L’artiste érotique japonais populaire, connu sous le nom de «姉太郎 » soit « @ANETAROU» sur Twitter, a déclenché un débat sur les réseaux sociaux en affirmant que Les artistes indépendants, en particulier ceux qui créent des doujinshi érotiques, peuvent réaliser des profits plus élevés que les auteurs de mangas professionnels. qui publient leurs œuvres dans des maisons d’édition et des magazines.
Dans une série de posts sur son compte Twitter, l’artiste a exprimé son expérience personnelle et sa vision de l’industrie du manga au Japon. Dans ses déclarations, il a souligné qu’il avait consacré une grande partie de sa vie à l’écriture et au dessin, et Il a attribué sa capacité à rester financièrement à flot ces dernières années à son travail dans le domaine hentai doujinshi..
«Je me suis consacré à l’écriture et au dessin presque toute ma vie.», a écrit l’artiste. «La raison pour laquelle je peux encore me permettre de vivre de cette façon ces dernières années est, franchement, parce que j’ai « continué à dessiner des doujinshi hentai » et « je ne suis pas devenu un mangaka professionnel ».».

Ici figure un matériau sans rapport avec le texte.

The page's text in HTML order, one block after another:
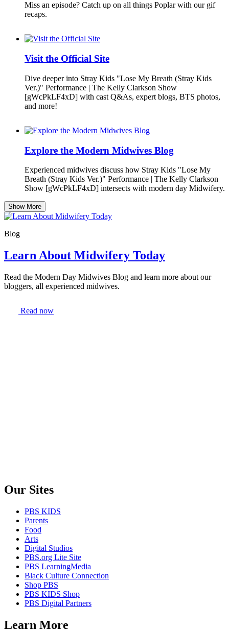
Miss an episode? Catch up on all things Poplar with our gif
recaps.
Visit the Official Site
Dive deeper into Stray Kids "Lose My Breath (Stray Kids
Ver.)" Performance | The Kelly Clarkson Show
[gWcPkLF4xD] with cast Q&As, expert blogs, BTS photos,
and more!
Explore the Modern Midwives Blog
Experienced midwives discuss how Stray Kids "Lose My
Breath (Stray Kids Ver.)" Performance | The Kelly Clarkson
Show [gWcPkLF4xD] intersects with modern day Midwifery.
Show More
Blog
Learn About Midwifery Today
Read the Modern Day Midwives Blog and learn more about our
bloggers, all experienced midwives.
Read now
Our Sites
PBS KIDS
Parents
Food
Arts
Digital Studios
PBS.org Lite Site
PBS LearningMedia
Black Culture Connection
Shop PBS
PBS KIDS Shop
PBS Digital Partners
Learn More

Le point central de son argumentation réside dans les disparités économiques entre les revenus générés par la vente des doujinshi et ceux obtenus par les auteurs de mangas professionnels. Selon ses déclarations, Les artistes Doujinshi peuvent réaliser des bénéfices allant de 50 à 80 pour cent du montant des ventes, tandis que les auteurs professionnels ne perçoivent que 5 à 10 pour cent de redevances.
«Sur le marché du doujinshi, vous pouvez réaliser des bénéfices compris entre 50 et 80 pour cent du montant des ventes, alors qu’en tant qu’auteur professionnel, vous ne gagnez qu’entre 5 et 10 pour cent.», a déclaré l’artiste.
Cet écart financier soulève des questions sur la viabilité économique des auteurs professionnels qui dépendent des éditeurs et des magazines pour publier leurs œuvres. Le témoignage de « 姉太郎 » suggère que de nombreux artistes peuvent trouver une plus grande stabilité financière et une plus grande liberté de création en restant dans le royaume doujinshi, où ils ont un plus grand contrôle sur la distribution et les revenus de leurs œuvres.
L’artiste a également partagé sa propre expérience personnelle, mentionnant que sa décision de continuer à travailler sur le doujinshi était en partie due aux difficultés financières auxquelles sa famille était confrontée. «Mes parents étaient lourdement endettés, mais je ne voulais pas abandonner ma passion.« , révélé.
Malgré les inégalités économiques constatées, « 姉太郎 » a exprimé sa volonté de voir l’industrie du manga évoluer vers plus d’ouverture et d’opportunités pour les artistes. «En tant que créateur, j’aimerais voir le marché du manga se développer davantage. Je souhaite une ère où vous pourrez dessiner ce que vous voulez et le livrer directement à ceux qui veulent le lire.« , il prétendait.

Les affirmations de « 姉太郎 » ont déclenché un intense débat en ligne sur les structures et les pratiques de l’industrie du manga au Japon, et soulèvent d’importantes questions sur l’équilibre entre stabilité économique et liberté de création des artistes :
- «Eh bien, il est évident que la demande de contenu érotique est bien plus grande».
- «C’est comme n’importe quel autre type d’industrie, quand on peut faire des affaires par soi-même, il n’est pas nécessaire de recourir à un intermédiaire.».
- «Oh vraiment? Les auteurs sont exploités et ils ne s’en rendent même pas compte».
- «Si vous devenez professionnel, vous devriez avoir la possibilité de gagner plus d’argent. Cependant, en fin de compte, tout dépend de la popularité ou non de votre travail, et c’est un marché extrêmement compétitif.».
- «Cependant, si vous souhaitez obtenir la vie des auteurs de One Piece ou de Kimetsu no Yaiba, vous n’avez pas d’autre choix que de devenir mangaka professionnel.».
- «J’ai vu sur Internet que bon nombre d’auteurs de romans devenus populaires ont en même temps un travail normal. Si le marché est de niche, même si vous travaillez dur, vous ne serez pas récompensé».
- «Si vous dessinez des doujinshi hentai, ce sera sûrement la fin de votre vie normale».
- «Je suis désolé pour les doubleuses et les auteurs de mangas qui doivent se consacrer au contenu érotique pour survivre. C’est le mauvais côté du Japon, qui est un pays plein de vierges perverses.».